Measurement of the model

In Fig. 2 below, the SEM diagram represents the relationships between several key factors related to AI’s impact on accounting. It shows how demographics, AI awareness and usage, and AI engagement contribute to the impact of AI on accounting outcomes such as efficiency, accuracy, and costs. Path coefficients (like 0.559) indicate the strength of these relationships, with arrows showing the direction of influence. The central latent variable, AI Impact on Accounting, is influenced by factors like AI engagement and demographics, highlighting how various elements work together to affect accounting processes.
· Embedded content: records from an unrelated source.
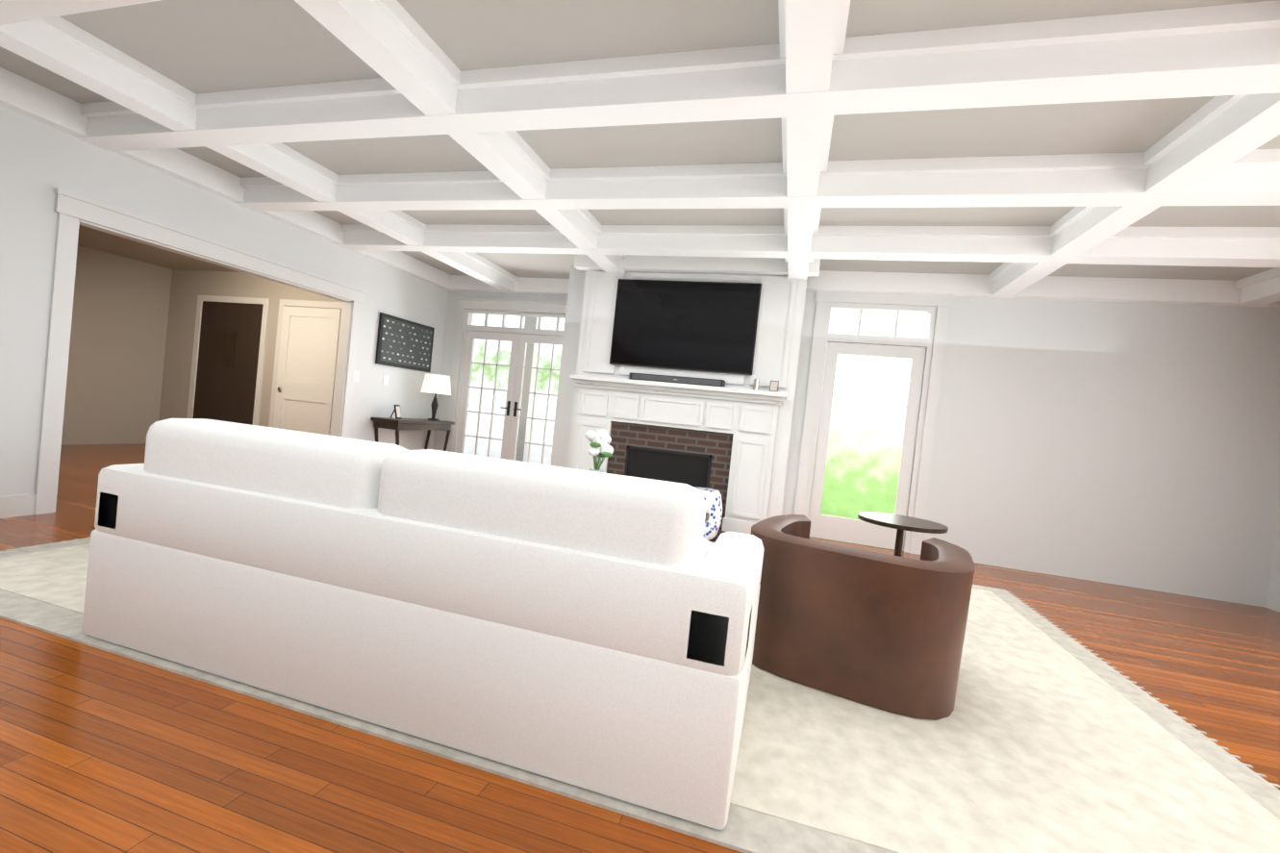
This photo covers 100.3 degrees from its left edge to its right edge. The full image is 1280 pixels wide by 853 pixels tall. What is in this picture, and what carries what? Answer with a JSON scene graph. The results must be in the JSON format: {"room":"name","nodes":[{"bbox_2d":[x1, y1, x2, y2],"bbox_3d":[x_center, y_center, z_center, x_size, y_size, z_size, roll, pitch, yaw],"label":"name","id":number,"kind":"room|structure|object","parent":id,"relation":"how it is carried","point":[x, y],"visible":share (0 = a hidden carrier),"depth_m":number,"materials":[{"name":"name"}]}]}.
{"room":"living room","nodes":[
{"label":"living room","id":0,"kind":"room"},
{"bbox_2d":[61,245,173,445],"bbox_3d":[-7.242,-1.037,5.751,0.120,2.510,3.940,6,1,16],"label":"wall","id":1,"kind":"structure","parent":0,"point":[131,349],"depth_m":6.96,"materials":[{"name":"beige paint"}]},
{"bbox_2d":[0,105,448,496],"bbox_3d":[-4.308,-0.797,2.538,0.120,2.760,11.100,6,1,16],"label":"wall","id":2,"kind":"structure","parent":0,"point":[39,162],"depth_m":3.83,"materials":[{"name":"white paint"}]},
{"bbox_2d":[0,493,36,518],"bbox_3d":[-4.213,0.519,3.137,0.015,0.140,0.970,6,1,16],"label":"baseboard","id":3,"kind":"structure","parent":2,"relation":"attached to","point":[12,506],"depth_m":3.51,"materials":[{"name":"white"}]},
{"bbox_2d":[34,188,366,514],"bbox_3d":[-3.669,-0.484,4.848,0.165,2.180,2.660,6,1,16],"label":"trim","id":4,"kind":"structure","parent":2,"relation":"attached to","point":[74,211],"depth_m":3.83,"materials":[{"name":"white wood"}]},
{"bbox_2d":[353,371,359,381],"bbox_3d":[-3.250,-0.576,6.123,0.015,0.120,0.080,6,1,16],"label":"switch plate","id":5,"kind":"object","parent":2,"relation":"attached to","point":[356,378],"depth_m":6.13,"materials":[{"name":"white plastic"}]},
{"bbox_2d":[382,375,388,384],"bbox_3d":[-3.123,-0.571,6.576,0.015,0.120,0.080,6,1,16],"label":"switch plate","id":6,"kind":"object","parent":2,"relation":"attached to","point":[385,381],"depth_m":6.57,"materials":[{"name":"white plastic"}]},
{"bbox_2d":[375,312,434,372],"bbox_3d":[-2.986,-1.050,6.843,0.034,0.610,0.980,6,1,16],"label":"wall sign","id":7,"kind":"object","parent":2,"relation":"attached to","point":[404,343],"visible":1,"depth_m":6.77,"materials":[{"name":"black"}]},
{"bbox_2d":[157,269,342,426],"bbox_3d":[-4.951,-0.826,7.091,3.570,2.510,0.120,6,1,16],"label":"wall","id":8,"kind":"structure","parent":0,"point":[185,286],"depth_m":7.38,"materials":[{"name":"beige paint"}]},
{"bbox_2d":[186,295,342,435],"bbox_3d":[-4.959,-0.624,6.993,2.530,2.110,0.064,6,1,16],"label":"doors","id":9,"kind":"structure","parent":8,"relation":"attached to","point":[228,358],"depth_m":7.01,"materials":[{"name":"white painted wood"}]},
{"bbox_2d":[0,443,1279,852],"bbox_3d":[-1.859,0.888,1.835,12.900,0.060,11.100,6,1,16],"label":"floor","id":10,"kind":"structure","parent":0,"point":[102,751],"depth_m":1.55,"materials":[{"name":"brown wood"}]},
{"bbox_2d":[370,417,454,451],"bbox_3d":[-2.916,0.280,6.862,0.400,0.742,1.100,6,1,16],"label":"console table","id":11,"kind":"object","parent":10,"relation":"on","point":[394,423],"visible":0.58,"depth_m":6.57,"materials":[{"name":"brown wood"}]},
{"bbox_2d":[389,404,401,419],"bbox_3d":[-3.014,-0.184,6.598,0.127,0.170,0.128,6,1,16],"label":"photo frame","id":12,"kind":"object","parent":11,"relation":"on","point":[396,411],"visible":0.95,"depth_m":6.58,"materials":[{"name":"black"}]},
{"bbox_2d":[420,373,451,420],"bbox_3d":[-2.745,-0.389,7.174,0.390,0.609,0.390,6,1,16],"label":"table lamp","id":13,"kind":"object","parent":11,"relation":"on","point":[435,384],"visible":1,"depth_m":7.04,"materials":[{"name":"black"}]},
{"bbox_2d":[0,536,1279,852],"bbox_3d":[-0.324,0.981,3.335,5.820,0.013,3.480,6,1,16],"label":"living room rug","id":14,"kind":"object","parent":10,"relation":"on","point":[1046,737],"visible":0.38,"depth_m":1.83,"materials":[{"name":"beige carpet"}]},
{"bbox_2d":[82,418,764,829],"bbox_3d":[-0.797,0.509,2.195,2.500,0.872,0.980,6,1,16],"label":"sofa","id":15,"kind":"object","parent":14,"relation":"on","point":[587,630],"visible":1,"depth_m":1.64,"materials":[{"name":"fabric"}]},
{"bbox_2d":[704,512,709,523],"bbox_3d":[-0.246,0.757,3.617,1.300,0.437,0.700,6,1,16],"label":"coffee table","id":16,"kind":"object","parent":14,"relation":"on","point":[707,516],"visible":0.08,"depth_m":3.69,"materials":[{"name":"brown wood"}]},
{"bbox_2d":[585,428,613,472],"bbox_3d":[-0.265,0.278,3.647,0.214,0.510,0.330,6,1,16],"label":"flower vase","id":17,"kind":"object","parent":16,"relation":"on","point":[599,448],"visible":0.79,"depth_m":3.55,"materials":[{"name":"clear glass"}]},
{"bbox_2d":[750,514,975,720],"bbox_3d":[1.020,0.822,2.574,0.999,0.610,0.931,6,1,16],"label":"leather chair","id":18,"kind":"object","parent":14,"relation":"on","point":[884,632],"visible":0.96,"depth_m":2.17,"materials":[{"name":"brown leather"}]},
{"bbox_2d":[857,511,948,556],"bbox_3d":[1.587,0.874,3.309,0.500,0.595,0.500,6,1,16],"label":"side table","id":19,"kind":"object","parent":14,"relation":"on","point":[900,523],"visible":0.56,"depth_m":3.25,"materials":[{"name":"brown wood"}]},
{"bbox_2d":[569,374,787,541],"bbox_3d":[0.239,0.281,5.325,2.230,1.445,0.450,6,1,16],"label":"fireplace","id":20,"kind":"object","parent":10,"relation":"on","point":[721,439],"visible":0.83,"depth_m":5.43,"materials":[{"name":"white"}]},
{"bbox_2d":[628,372,725,387],"bbox_3d":[0.370,-0.473,5.441,0.980,0.073,0.095,6,1,16],"label":"soundbar","id":21,"kind":"object","parent":20,"relation":"on","point":[678,379],"visible":0.9,"depth_m":5.39,"materials":[{"name":"black plastic"}]},
{"bbox_2d":[752,378,778,391],"bbox_3d":[1.219,-0.396,5.186,0.240,0.105,0.061,6,1,16],"label":"mantel decor","id":22,"kind":"object","parent":20,"relation":"on","point":[773,386],"visible":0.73,"depth_m":5.14,"materials":[{"name":"white wood"}]},
{"bbox_2d":[693,486,722,539],"bbox_3d":[0.582,0.795,4.942,0.350,0.445,0.350,6,1,16],"label":"garden stool","id":23,"kind":"object","parent":10,"relation":"on","point":[713,502],"visible":0.56,"depth_m":4.80,"materials":[{"name":"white ceramic"}]},
{"bbox_2d":[0,0,1279,280],"bbox_3d":[-1.585,-1.762,1.783,12.900,0.370,11.100,6,1,16],"label":"ceiling","id":24,"kind":"structure","parent":0,"point":[200,46],"depth_m":2.86,"materials":[{"name":"white paint"}]},
{"bbox_2d":[0,0,161,25],"bbox_3d":[0.127,-1.568,1.260,8.900,0.264,0.620,6,1,16],"label":"beam","id":25,"kind":"structure","parent":24,"relation":"attached to","point":[15,11],"depth_m":2.19,"materials":[{"name":"white paint"}]},
{"bbox_2d":[0,0,1279,307],"bbox_3d":[0.875,-1.574,3.917,8.900,0.200,5.060,6,1,16],"label":"ceiling beams","id":26,"kind":"structure","parent":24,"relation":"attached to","point":[812,73],"depth_m":3.08,"materials":[{"name":"white wood"}]},
{"bbox_2d":[566,270,806,518],"bbox_3d":[0.458,-0.365,5.741,2.310,2.760,0.450,6,1,16],"label":"wall","id":27,"kind":"structure","parent":0,"point":[780,458],"depth_m":5.25,"materials":[{"name":"white paint"}]},
{"bbox_2d":[609,278,761,375],"bbox_3d":[0.441,-1.036,5.474,1.490,0.900,0.047,6,1,16],"label":"tv","id":28,"kind":"object","parent":27,"relation":"attached to","point":[699,326],"visible":0.94,"depth_m":5.44,"materials":[{"name":"black"}]},
{"bbox_2d":[582,271,797,388],"bbox_3d":[0.462,-1.113,5.464,2.410,1.258,0.090,6,1,16],"label":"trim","id":29,"kind":"structure","parent":27,"relation":"attached to","point":[774,327],"depth_m":5.37,"materials":[{"name":"white"}]},
{"bbox_2d":[432,266,1279,607],"bbox_3d":[1.355,-0.280,6.122,9.140,2.760,0.770,6,1,16],"label":"wall","id":30,"kind":"structure","parent":0,"point":[1127,443],"depth_m":4.91,"materials":[{"name":"white paint"}]},
{"bbox_2d":[446,297,566,451],"bbox_3d":[-1.735,-0.476,7.239,1.972,2.470,0.050,6,1,16],"label":"door frame","id":31,"kind":"structure","parent":30,"relation":"attached to","point":[526,306],"depth_m":7.41,"materials":[{"name":"white wood"}]},
{"bbox_2d":[451,309,565,464],"bbox_3d":[-1.724,-0.399,7.310,1.712,2.316,0.138,6,1,16],"label":"doors","id":32,"kind":"structure","parent":30,"relation":"in","point":[519,338],"depth_m":7.31,"materials":[{"name":"white wood"}]},
{"bbox_2d":[793,290,952,554],"bbox_3d":[2.335,-0.091,5.482,1.300,2.610,0.171,6,1,16],"label":"door","id":33,"kind":"structure","parent":30,"relation":"in","point":[917,351],"depth_m":5.43,"materials":[{"name":"white wood"}]},
{"bbox_2d":[1266,505,1279,612],"bbox_3d":[4.354,0.145,0.204,0.120,2.760,10.900,6,1,16],"label":"wall","id":34,"kind":"structure","parent":0,"point":[1273,600],"depth_m":4.54,"materials":[{"name":"white paint"}]},
{"label":"outside","id":35,"kind":"structure","parent":0,"visible":0},
{"bbox_2d":[463,309,928,519],"bbox_3d":[1.035,-0.725,8.153,10.500,4.500,0.100,6,1,16],"label":"window glass","id":36,"kind":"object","parent":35,"point":[865,432],"depth_m":7.56,"materials":[{"name":"clear glass"}]},
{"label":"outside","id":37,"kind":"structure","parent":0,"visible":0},
{"bbox_2d":[515,317,543,462],"bbox_3d":[-1.497,-0.687,8.265,2.400,3.100,1.050,6,1,16],"label":"porch","id":38,"kind":"object","parent":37,"point":[529,381],"visible":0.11,"depth_m":8.21,"materials":[{"name":"white"}]}
]}
The model helps visualize how these factors interconnect to shape the overall effect of AI in the accounting field.

Convergent validity analysis

Based on Table 3, which shows the AVE and CR values for each construct, the AVE values for all constructs are 1.0, but it makes sense because all convergent validity refers to the extent to which each construct accounts for the variance of its indicators, and in this case, they all account for 100% of the variance. The CR values varied between 0.882 and 0.995, which also indicates its high performance, where the minimum CR must be 0.7. This indicates that all the constructs have good-to-excellent internal consistency reliability, as depicted below. More specifically, CR values that indicated superb reliability were above 0.99 for the financial transaction processes, preparation for change, and accounting efficiency/accuracy/cost factors. – Among all the constructs, the lowest CR value was found in the AI Usage construct with a value of 0.882; however, it is relatively reliable, with values above the standard cut-off. In summary, both AVE and CR values reveal that the measurement model demonstrates high levels of convergent validity and internal consistency. The constructs are dependable and have validity with reference to their conceived ideas.

Discriminant validity analysis

Fornell, Larcker (1981)

The square root of the AVE for each construct in Table 4 is greater than the correlations with the other constructs, indicating good discriminant validity.
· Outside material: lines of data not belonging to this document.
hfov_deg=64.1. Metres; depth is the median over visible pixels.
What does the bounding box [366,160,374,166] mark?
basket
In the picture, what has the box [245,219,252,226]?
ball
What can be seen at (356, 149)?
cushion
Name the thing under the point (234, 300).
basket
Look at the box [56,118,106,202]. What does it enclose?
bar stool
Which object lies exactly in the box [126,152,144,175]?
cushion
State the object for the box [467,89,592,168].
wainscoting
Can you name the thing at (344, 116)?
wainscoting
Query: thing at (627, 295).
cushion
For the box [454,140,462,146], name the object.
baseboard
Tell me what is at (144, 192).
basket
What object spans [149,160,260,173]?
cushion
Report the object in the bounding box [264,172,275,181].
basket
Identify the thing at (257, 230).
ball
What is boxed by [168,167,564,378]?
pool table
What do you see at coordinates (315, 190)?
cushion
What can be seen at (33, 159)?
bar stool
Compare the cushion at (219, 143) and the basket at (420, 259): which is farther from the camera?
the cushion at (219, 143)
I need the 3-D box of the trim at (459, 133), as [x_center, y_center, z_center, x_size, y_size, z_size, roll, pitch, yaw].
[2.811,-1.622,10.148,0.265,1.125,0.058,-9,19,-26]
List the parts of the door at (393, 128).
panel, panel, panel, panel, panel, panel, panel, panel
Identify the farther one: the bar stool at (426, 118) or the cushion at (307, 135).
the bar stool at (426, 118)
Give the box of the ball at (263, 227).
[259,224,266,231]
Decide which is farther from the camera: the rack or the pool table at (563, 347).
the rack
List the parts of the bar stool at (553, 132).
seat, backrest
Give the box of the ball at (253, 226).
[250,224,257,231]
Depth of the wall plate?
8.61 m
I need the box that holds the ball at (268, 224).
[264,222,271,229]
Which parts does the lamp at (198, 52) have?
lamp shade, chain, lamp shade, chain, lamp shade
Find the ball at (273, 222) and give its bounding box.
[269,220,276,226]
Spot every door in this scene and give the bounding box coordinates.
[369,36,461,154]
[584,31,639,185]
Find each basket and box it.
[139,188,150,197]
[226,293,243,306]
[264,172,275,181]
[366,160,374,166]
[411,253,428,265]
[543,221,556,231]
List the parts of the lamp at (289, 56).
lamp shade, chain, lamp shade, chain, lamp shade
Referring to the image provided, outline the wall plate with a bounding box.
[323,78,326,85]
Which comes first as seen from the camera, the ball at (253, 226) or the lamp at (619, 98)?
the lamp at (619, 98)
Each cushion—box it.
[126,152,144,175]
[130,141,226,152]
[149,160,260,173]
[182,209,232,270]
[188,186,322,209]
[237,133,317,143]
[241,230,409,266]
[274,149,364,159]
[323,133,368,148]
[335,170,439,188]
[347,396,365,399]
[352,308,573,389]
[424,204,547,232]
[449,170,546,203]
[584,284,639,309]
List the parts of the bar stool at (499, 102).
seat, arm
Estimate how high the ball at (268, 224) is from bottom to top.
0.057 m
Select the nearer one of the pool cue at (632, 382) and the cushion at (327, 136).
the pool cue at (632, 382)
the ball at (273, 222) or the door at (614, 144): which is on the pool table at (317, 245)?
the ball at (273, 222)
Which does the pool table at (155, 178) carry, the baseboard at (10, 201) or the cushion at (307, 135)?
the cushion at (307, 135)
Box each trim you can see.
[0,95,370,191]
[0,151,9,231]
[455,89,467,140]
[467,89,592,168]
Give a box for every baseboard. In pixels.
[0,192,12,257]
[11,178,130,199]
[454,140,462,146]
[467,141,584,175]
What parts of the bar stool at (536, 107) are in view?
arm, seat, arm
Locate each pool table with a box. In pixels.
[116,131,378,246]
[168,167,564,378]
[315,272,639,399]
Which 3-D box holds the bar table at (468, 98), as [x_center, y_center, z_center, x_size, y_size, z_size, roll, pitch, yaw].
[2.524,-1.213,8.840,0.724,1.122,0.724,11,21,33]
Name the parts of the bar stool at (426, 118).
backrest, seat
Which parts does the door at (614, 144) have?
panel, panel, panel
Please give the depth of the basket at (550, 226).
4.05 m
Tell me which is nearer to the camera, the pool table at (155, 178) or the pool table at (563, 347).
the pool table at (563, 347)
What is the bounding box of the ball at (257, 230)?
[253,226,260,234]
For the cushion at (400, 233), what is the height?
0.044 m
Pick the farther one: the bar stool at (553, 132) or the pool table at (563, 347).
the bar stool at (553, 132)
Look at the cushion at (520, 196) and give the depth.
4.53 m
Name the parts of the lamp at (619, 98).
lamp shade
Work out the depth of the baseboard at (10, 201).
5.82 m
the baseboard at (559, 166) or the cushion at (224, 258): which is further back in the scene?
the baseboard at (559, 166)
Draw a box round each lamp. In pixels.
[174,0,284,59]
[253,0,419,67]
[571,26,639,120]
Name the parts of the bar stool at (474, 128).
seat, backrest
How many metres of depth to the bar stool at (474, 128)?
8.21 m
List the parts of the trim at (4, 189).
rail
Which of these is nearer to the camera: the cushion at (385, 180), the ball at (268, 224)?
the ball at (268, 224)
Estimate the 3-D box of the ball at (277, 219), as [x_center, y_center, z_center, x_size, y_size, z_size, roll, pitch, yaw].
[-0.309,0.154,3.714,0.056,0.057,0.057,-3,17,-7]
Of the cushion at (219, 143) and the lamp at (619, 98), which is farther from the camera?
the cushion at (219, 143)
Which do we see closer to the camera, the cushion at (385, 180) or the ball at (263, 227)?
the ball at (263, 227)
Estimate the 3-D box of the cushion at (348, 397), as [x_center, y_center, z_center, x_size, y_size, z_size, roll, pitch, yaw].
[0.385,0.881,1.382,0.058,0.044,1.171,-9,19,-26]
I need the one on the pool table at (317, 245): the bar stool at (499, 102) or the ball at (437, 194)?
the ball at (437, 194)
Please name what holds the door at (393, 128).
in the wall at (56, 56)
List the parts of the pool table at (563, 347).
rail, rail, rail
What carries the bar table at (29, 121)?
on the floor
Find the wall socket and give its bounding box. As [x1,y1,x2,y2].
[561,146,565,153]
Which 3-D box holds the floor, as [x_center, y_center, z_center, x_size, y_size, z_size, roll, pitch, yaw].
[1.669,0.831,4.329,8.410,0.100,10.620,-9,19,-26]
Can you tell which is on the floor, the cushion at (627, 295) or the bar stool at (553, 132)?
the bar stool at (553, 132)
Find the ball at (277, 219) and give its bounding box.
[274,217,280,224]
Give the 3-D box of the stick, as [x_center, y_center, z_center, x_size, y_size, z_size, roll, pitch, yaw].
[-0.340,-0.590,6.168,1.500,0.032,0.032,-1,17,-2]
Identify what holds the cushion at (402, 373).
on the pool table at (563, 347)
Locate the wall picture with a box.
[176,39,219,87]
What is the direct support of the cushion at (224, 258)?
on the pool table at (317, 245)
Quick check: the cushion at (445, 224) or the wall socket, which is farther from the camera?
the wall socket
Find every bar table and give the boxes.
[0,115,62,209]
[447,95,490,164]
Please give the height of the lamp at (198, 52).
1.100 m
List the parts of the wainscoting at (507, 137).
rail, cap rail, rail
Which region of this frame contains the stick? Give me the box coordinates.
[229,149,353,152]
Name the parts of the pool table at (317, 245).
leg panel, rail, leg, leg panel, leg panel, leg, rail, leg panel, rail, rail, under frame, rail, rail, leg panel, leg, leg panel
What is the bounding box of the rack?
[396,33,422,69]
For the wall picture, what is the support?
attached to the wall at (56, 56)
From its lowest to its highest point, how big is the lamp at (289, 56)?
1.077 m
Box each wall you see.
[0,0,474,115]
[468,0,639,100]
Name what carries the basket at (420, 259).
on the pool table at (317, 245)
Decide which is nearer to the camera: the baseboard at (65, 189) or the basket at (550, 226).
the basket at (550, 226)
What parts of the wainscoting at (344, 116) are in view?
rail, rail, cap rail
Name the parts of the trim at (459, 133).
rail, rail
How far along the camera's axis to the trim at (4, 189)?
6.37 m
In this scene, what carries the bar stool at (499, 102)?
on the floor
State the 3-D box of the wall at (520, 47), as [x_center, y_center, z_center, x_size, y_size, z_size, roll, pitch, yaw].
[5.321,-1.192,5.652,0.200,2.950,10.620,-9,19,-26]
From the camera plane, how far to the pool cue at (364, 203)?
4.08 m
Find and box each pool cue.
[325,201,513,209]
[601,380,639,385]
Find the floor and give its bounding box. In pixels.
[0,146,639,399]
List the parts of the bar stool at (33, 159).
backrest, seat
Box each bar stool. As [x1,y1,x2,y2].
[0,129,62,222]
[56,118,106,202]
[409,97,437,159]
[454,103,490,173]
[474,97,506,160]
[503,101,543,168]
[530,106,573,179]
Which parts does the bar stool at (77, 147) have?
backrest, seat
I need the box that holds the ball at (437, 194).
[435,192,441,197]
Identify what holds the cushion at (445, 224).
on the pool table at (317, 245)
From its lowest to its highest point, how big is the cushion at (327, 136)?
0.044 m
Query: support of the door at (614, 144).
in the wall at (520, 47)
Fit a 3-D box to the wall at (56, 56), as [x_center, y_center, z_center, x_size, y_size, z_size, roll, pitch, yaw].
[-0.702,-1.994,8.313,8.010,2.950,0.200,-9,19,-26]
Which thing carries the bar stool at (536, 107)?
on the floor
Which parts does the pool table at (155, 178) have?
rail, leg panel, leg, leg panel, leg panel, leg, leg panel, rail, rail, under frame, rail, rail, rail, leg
Table 5 results show that the items generally load higher on their respective constructs than on others, indicating good discriminant validity.

Correlation analysis

Table 6 shows that several multiple variables are evidently related in the given dataset. Looking at the correlation between age and experience it is apparent that the relationship between them is at 0.804 which can be regarded as rather high This means that the older people are, the more work experience they are expected to possess. Gender and AI usage are also closely related with a correlation value of 0.837, which implies a moderate level of relationship between the two. The results of correlation analysis show that there is a negative correlation between AI degree and repetitive AI control (−0.702); It indicates that greater application of AI is likely to mean that it is used less repetitively, possibly because it is used more effectively. Thus, perceived opportunities and constraints of AI (0.705) appear to have a positive linear relationship, meaning that as people’s perception of the opportunities created by AI expands, so does their estimate of the constraints. The perceived effectiveness and accuracy of AI are positively related to encouragement for analysis as well as usage in accounts (0.773, 0.719 respectively) suggesting that efficient AI tools encourage more analytical initiatives and gateways into proceedings in accounts. Respondents that were encouraged to understand the financials of a business were more inclined to be encouraged to perform an analysis as well as utilize AI in accounts hence the correlation coefficient of 0.733 for this statement and 0.754 for this statement. Also, trust in AI is strongly correlated with accounts’ AI usage (r = 0.826), which confirms the hypothesis that increased AI trust results in increased AI integration in accounts.